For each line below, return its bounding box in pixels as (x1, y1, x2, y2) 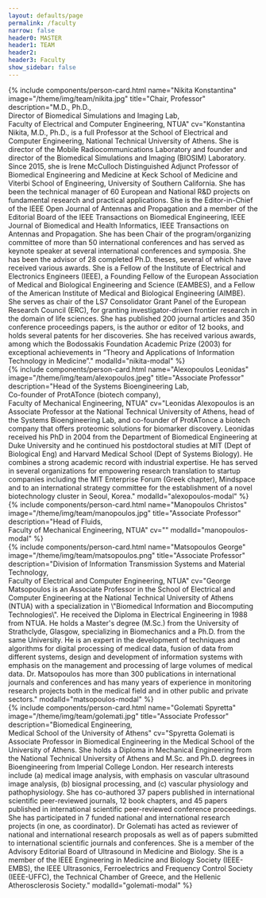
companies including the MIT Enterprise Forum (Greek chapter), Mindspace (8, 474, 256, 484)
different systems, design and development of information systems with (8, 652, 244, 662)
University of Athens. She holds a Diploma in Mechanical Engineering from (8, 745, 253, 755)
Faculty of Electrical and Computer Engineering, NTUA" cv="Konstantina (8, 119, 245, 128)
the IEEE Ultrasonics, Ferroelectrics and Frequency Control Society (34, 863, 253, 873)
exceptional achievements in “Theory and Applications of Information (8, 347, 235, 357)
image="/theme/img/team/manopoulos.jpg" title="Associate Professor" (8, 508, 241, 517)
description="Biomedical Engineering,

> [PROBLEM STATEMENT] Tally the lines of the listing above that contain the word "Engineering" and state the result as a bare number.

> [RESPONSE AREA] 3